To use generative-anyscale, you must enable it in your Docker Compose file (docker-compose.yml). You can do so manually, or create one using the Weaviate configuration tool.

Parameters

  • ENABLE_MODULES (Required): The modules to enable. Include generative-anyscale to enable the module.
  • ANYSCALE_APIKEY Your Anyscale API key. You can also provide the key at query time.

Example

This configuration enables generative-anyscale and sets the Anyscale authentication credentials.

---
version: '3.4'
services:
weaviate:
command:
- --host
- 0.0.0.0
- --port
- '8080'
- --scheme
- http
image: cr.weaviate.io/semitechnologies/weaviate:1.24.10
ports:
- 8080:8080
- 50051:50051
volumes:
- weaviate_data:/var/lib/weaviate
restart: on-failure:0
environment:
QUERY_DEFAULTS_LIMIT: 25
AUTHENTICATION_ANONYMOUS_ACCESS_ENABLED: 'true'
PERSISTENCE_DATA_PATH: '/var/lib/weaviate'
ANYSCALE_APIKEY: escecret-foobar # Optional. Can be set at query time.
ENABLE_MODULES: 'text2vec-cohere,generative-anyscale' # Can be any `text2vec` module.
CLUSTER_HOSTNAME: 'node1'
volumes:
weaviate_data:
...

Class configuration

You can configure how the module will behave in each class through the Weaviate schema.

API settings

Parameters

ParameterRequiredDefaultPurpose
modelNo"meta-llama/Llama-2-70b-chat-hf"The model to use.
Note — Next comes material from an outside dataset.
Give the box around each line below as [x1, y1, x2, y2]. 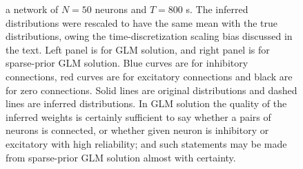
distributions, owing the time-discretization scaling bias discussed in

Defaults to Llama-2 70B.
temperatureNo0Control of LLM stochasticity.

Supported models

You can use any of the following models with generative-anyscale:

  • meta-llama/Llama-2-70b-chat-hf
  • meta-llama/Llama-2-13b-chat-hf
  • meta-llama/Llama-2-7b-chat-hf
  • codellama/CodeLlama-34b-Instruct-hf
  • HuggingFaceH4/zephyr-7b-beta
  • mistralai/Mistral-7B-Instruct-v0.1

Example

The following example configures the Document class to use the generative-anyscale module with the Document class, with the meta-llama/Llama-2-70b-chat-hf model.

{
"classes": [
{
"class": "Document",
"description": "A class called document",
...,
"moduleConfig": {
"generative-anyscale": {
"model": "meta-llama/Llama-2-70b-chat-hf",
},
}
}
]
}
New to Weaviate Schemas?

If you are new to Weaviate, check out the Weaviate schema tutorial.

How to use

Query-time parameters

You can supply parameters at query time by adding them to the HTTP header.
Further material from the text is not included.